I need some help to compute the k-th derivative of the Dirac's Delta function, $\delta_0^{(k)}$.
I know its Fourier transform is $TF(\delta_0^{(k)})(y)=(iy)^{k}$( I don't know if this could be useful).
Thanks a lot for any help.
EDIT. Context of the question:
I'm trying to obtain the fourier transform of $y^k$. To do that, I am trying to use the next expression, that I have proved: $TF(\delta_{0}^{(k)})(y)=(iy)^k$.
Then, if I apply Fourier transform to the previous expression, I have:
$\delta_0^{(k)}(-y)=TF(\small{TF(\delta_{0}^{(k)})})(y)=i^k\;TF(y^k)$
and this implies $\delta_0^{(k)}(y)=i^k\;TF((-y)^k)$, which leads to $TF(y^k)=\frac{1}{(-1)^ki^k}\overbrace{\delta_0^{(k)}(y)}^{*}$,
And that's why I need to obtain an expression for *.
The comment contains the correct answer. Distributions are only defined in terms of how they act when integrated against test functions.

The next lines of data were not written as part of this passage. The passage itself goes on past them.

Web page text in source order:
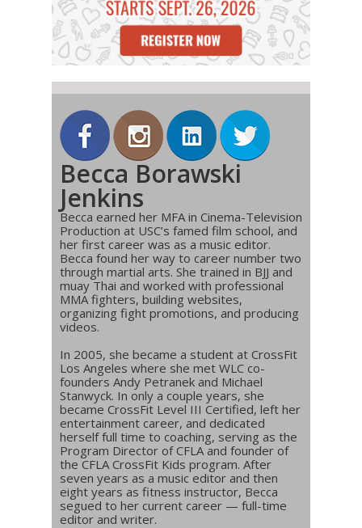
Becca Borawski
Jenkins
Becca earned her MFA in Cinema-Television
Production at USC’s famed film school, and
her first career was as a music editor.
Becca found her way to career number two
through martial arts. She trained in BJJ and
muay Thai and worked with professional
MMA fighters, building websites,
organizing fight promotions, and producing
videos.
In 2005, she became a student at CrossFit
Los Angeles where she met WLC co-
founders Andy Petranek and Michael
Stanwyck. In only a couple years, she
became CrossFit Level III Certified, left her
entertainment career, and dedicated
herself full time to coaching, serving as the
Program Director of CFLA and founder of
the CFLA CrossFit Kids program. After
seven years as a music editor and then
eight years as fitness instructor, Becca
segued to her current career — full-time
editor and writer.
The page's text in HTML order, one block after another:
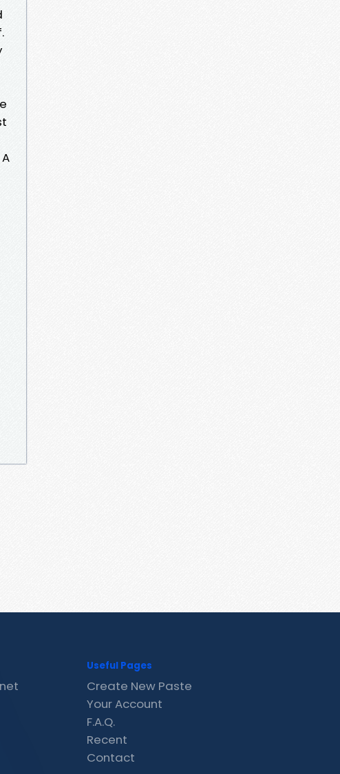
Useful Pages
Create New Paste
Your Account
F.A.Q.
Recent
Contact
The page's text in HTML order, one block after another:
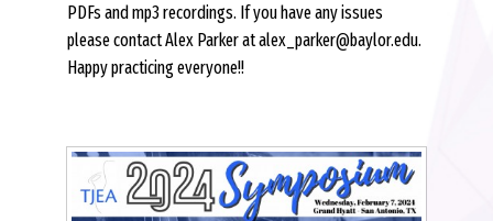
PDFs and mp3 recordings. If you have any issues
please contact Alex Parker at alex_parker@baylor.edu.
Happy practicing everyone!!
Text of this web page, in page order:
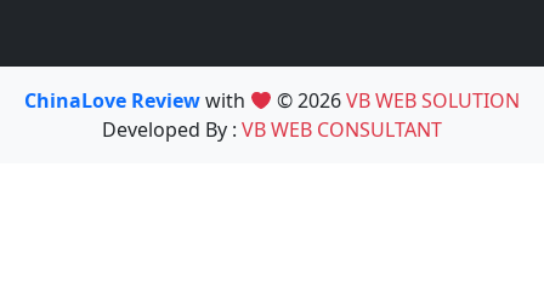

So with an abuse of notation: $$ \int_{\mathbb R} \phi(x) \delta(x) \, dx = \phi(0) ,$$ and by integrating by parts $k$ times $$ \int_{\mathbb R} \phi(x) \delta^{(k)}(x) \, dx = (-1)^{k-1} \phi^{(k)}(0) .$$
You can also see this intuitively by approximating the $\delta$ function by $n \psi(n x)$, where $\psi(x)$ is smooth, non-negative, supported in a neighbourhood of $0$, and $\int_{\mathbb R} \psi(x) \, dx = 1$, and then letting $n$ be very large. Think about what the derivatives of this might look like, and you will see why the second displayed equation is intuitively reasonable.